Everything is fracturus. Rapid. In his head. In his chest. No clue where to look. No clue what to do. Nothing staying cohesive, except those words. Except, Victor's palm too warm against his chest, like the fabric of his shirt was nothing before it, while his heart, wounded and turning into a drunken traitor, like it could be water by that single touch and entirely forgotten everything it should know. Does. This isn't real. Victor is drunk. Victor is drunk. Victor is drunk.
(So what excuse does he have?)
There's still the excruciating awareness of Victor's breath, slow and even on the back of his neck. The cool inhale of breath in and the warm expulsion after. The hairs on his neck, the skin under them, victim to every single one. A patch of skin with so much focus it might just be more real than any other spot on his body is or has ever been, even though Victor isn't exactly pressed directly to it, which doesn't change, even without sight, how directly he still is there. (Everywhere.

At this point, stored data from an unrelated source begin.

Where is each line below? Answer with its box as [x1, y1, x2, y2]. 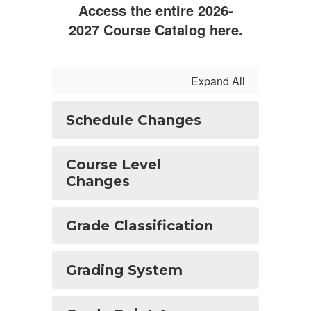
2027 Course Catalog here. [68, 19, 243, 40]
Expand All [191, 73, 245, 89]
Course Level [66, 156, 161, 173]
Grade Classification [66, 217, 213, 234]
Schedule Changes [66, 112, 201, 128]
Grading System [66, 262, 183, 278]
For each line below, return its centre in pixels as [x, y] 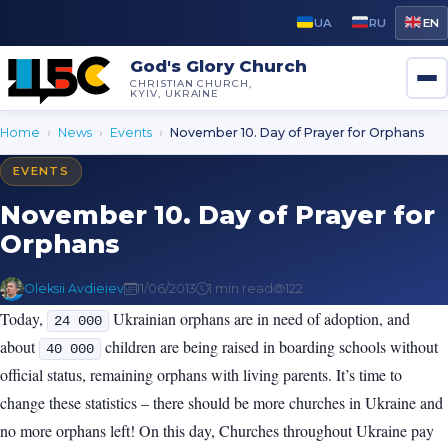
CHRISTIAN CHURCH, [191, 82]
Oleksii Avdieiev [74, 289]
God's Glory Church [218, 65]
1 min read [240, 289]
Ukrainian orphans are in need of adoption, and [259, 318]
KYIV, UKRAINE [174, 92]
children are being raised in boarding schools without [269, 346]
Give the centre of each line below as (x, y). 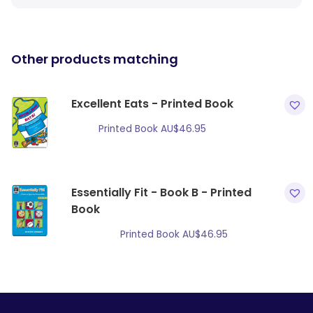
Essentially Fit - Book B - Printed (161, 192)
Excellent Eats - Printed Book (152, 104)
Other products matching (95, 59)
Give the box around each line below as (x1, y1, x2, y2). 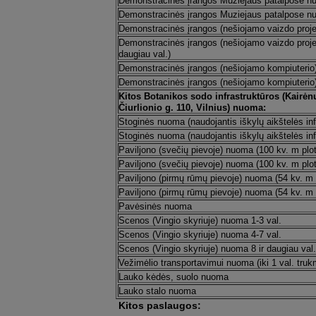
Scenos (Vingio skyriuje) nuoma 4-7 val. (118, 229, 281, 240)
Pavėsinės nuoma (118, 201, 192, 212)
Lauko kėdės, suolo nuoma (118, 272, 229, 282)
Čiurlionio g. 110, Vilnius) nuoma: (118, 102, 266, 113)
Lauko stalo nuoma (118, 286, 196, 296)
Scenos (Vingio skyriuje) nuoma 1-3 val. (118, 215, 281, 226)
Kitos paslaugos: (118, 300, 201, 311)
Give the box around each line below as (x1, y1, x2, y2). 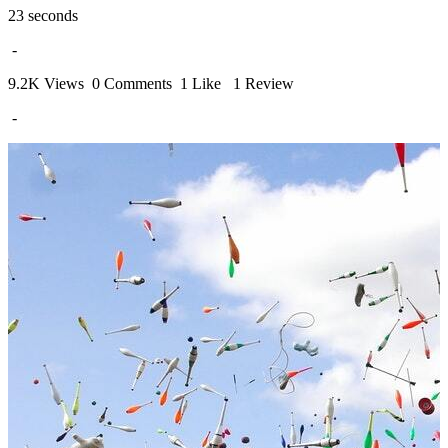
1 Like (180, 75, 221, 93)
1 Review (233, 75, 294, 93)
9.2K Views (8, 75, 88, 93)
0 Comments (92, 75, 176, 93)
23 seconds (8, 7, 78, 25)
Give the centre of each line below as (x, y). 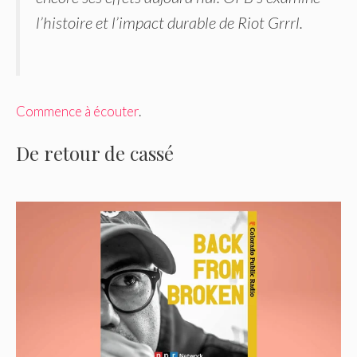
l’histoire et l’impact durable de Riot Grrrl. (169, 23)
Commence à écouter (77, 111)
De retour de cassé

Or how every place he had been is smouldering rubble.)
Victor is waiting on him still. To say something. Do something. A tingling awareness tinged with only ramping desperation, like when he knows he's messed up badly at the beginning of one of their practice runs, but Victor still makes him skate the next four minutes without calling it out first. He has to say something. He has to get away from here. His own bed isn't even entirely half the room away.
But Victor isn't helping, gave up helping hours ago, and even if Yuri raises his hand like he might try at that arm now -- his heart, drunken traitor, still whispering the whirlwind of all the words that Victor has said since dragging him down, in time with those breaths on his skin, every inch of his skin alive and awake -- it flounders, and then settles for landing, tentatively on the back of Victor's wrist. Eyelids squeezing closed, eyes still moving rapidly, trying to find something, and only coming to: "Y--we should sleep."
Because he's a coward. Because if Victor sleeps, he can slip away then. To his own bed. Or maybe just to the bathroom, where he can lock the door and die in privacy, if not with any dignity. His fingers tighten, just a little, despite himself. Despite reason. Sanity. It's just to make sure he has Victor's attention. (It is.
Isn't.It's not even new. It's not. Touching Victor.
He'd given into Victor being more physical than he'd ever known.
Months ago. Maybe not the same as these months. But. Not. Not-Not-
"Tomorrow," He adds, feebly. Caught in his throat, that belongs to Victor and not him. "We--I have to be ready for tomorrow."
Coward. He's such a coward. Using the only reason he could have. Find. Touch. A real one, strained and desperate, to make Victor come back to something real and feeling far more like an excuse than the reality of his world. Except it's real, too. Except he's got no clue how Victor will be in the morning after this night, too, and that actually makes his heart stutter, too. A wrinkle between here and him, them, and the first Prix Qualifier.